Automobile plant in Mississippi, US

Toyota Motor Manufacturing Mississippi (TMMMS) is a Toyota manufacturing facility located in Blue Springs, Mississippi that opened in October 2011. It is a subsidiary of Toyota Motor North America, itself a subsidiary of Toyota Motor Corporation of Japan. The facility currently produces the Toyota Corolla for the North American market. The plant has the capacity to produce 170,000 vehicles per year and employs more than 2,000 people.

== History ==
Toyota announced on February 27, 2007, that it would build its fourteenth North American plant in Blue Springs, Mississippi. The plan was to employ about 2,000 people to build the Highlander SUV beginning in 2010 at an annual capacity of 150,000 vehicles per year. A groundbreaking ceremony for the facility was held on April 18, 2007.

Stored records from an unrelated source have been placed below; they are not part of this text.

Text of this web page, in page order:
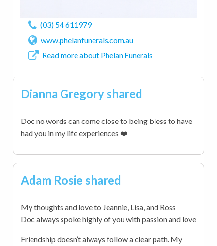
(03) 54 611979
www.phelanfunerals.com.au
Read more about Phelan Funerals
Dianna Gregory shared
Doc no words can come close to being bless to have
had you in my life experiences ❤️
Adam Rosie shared
My thoughts and love to Jeannie, Lisa, and Ross
Doc always spoke highly of you with passion and love
Friendship doesn’t always follow a clear path. My
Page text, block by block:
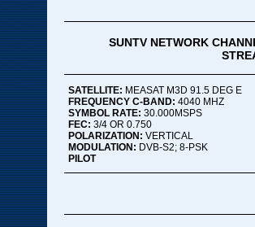
SUNTV NETWORK
SATELLITE: MEASAT M3D 91.5 DEG E
FREQUENCY C-BAND: 4040 MHZ
SYMBOL RATE: 30.000MSPS
FEC: 3/4 OR 0.750
POLARIZATION: VERTICAL
MODULATION: DVB-S2; 8-PSK
PILOT
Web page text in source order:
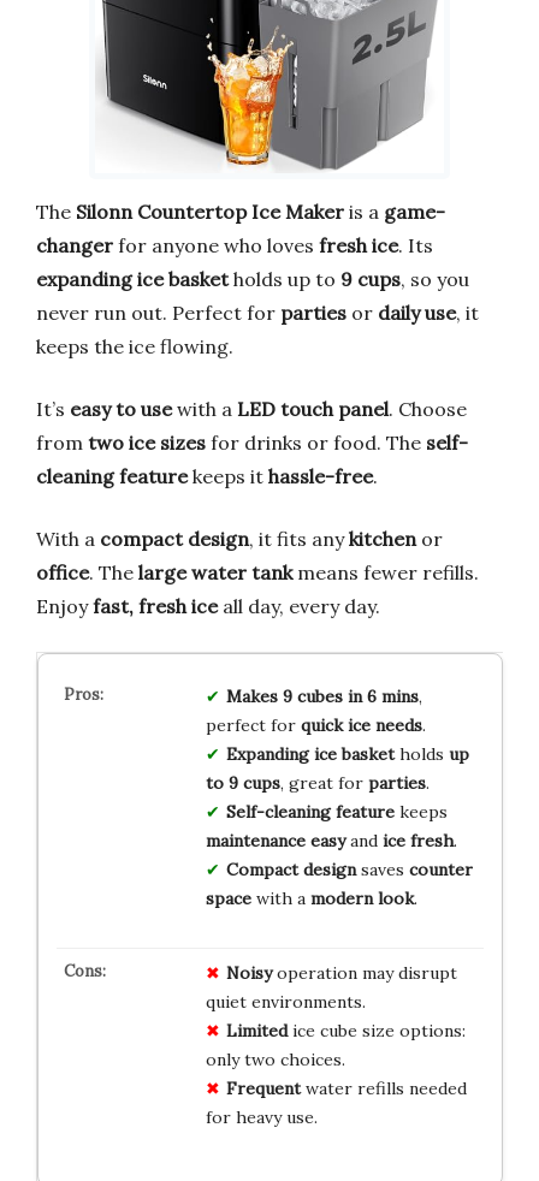
The Silonn Countertop Ice Maker is a game-
changer for anyone who loves fresh ice. Its
expanding ice basketholds up to 9 cups, so you
never run out. Perfect for parties or daily use, it
keeps the ice flowing.
It’s easy to usewith a LED touch panel. Choose
from two ice sizes for drinks or food. The self-
cleaning featurekeeps it hassle-free.
With a compact design, it fits anykitchen or
office. The large water tankmeans fewer refills.
Enjoyfast, fresh iceall day, every day.
Makes 9 cubes in 6 mins,
perfect for quick ice needs.
Expanding ice basketholds up
to 9 cups, great for parties.
Self-cleaning featurekeeps
maintenance easyand ice fresh.
Compact designsaves counter
spacewith a modern look.
Noisyoperation may disrupt
quiet environments.
Limitedice cube size options:
only two choices.
Frequentwater refills needed
for heavy use.

In July 2008, Toyota announced that the Prius would be produced at the plant instead as the Highlander would instead be produced at the Toyota Princeton, Indiana plant replacing the Sequoia that would move production to the San Antonio, Texas plant.

Construction of the plant was put on hold on December 15, 2008, due to the Great Recession in the United States. Construction resumed on June 17, 2010, and at that time, Toyota announced that the plant would now produce the Toyota Corolla instead of the Prius, replacing the NUMMI plant in Fremont, California which closed on April 1, 2010.

The plant began production of the Corolla on October 10, 2011, and the first vehicle rolled off the production line on November 17, 2011. A second shift was added to the plant on February 6, 2012.

The plant built nearly 1.2 million 11th generation Corollas, with the last rolling off the production line on February 22, 2019. The plant spent a few weeks preparing to produce the all-new 12th-generation Corolla, which is built on the new Toyota New Global Architecture platform. The first 12th generation Corolla was completed on March 18, 2019.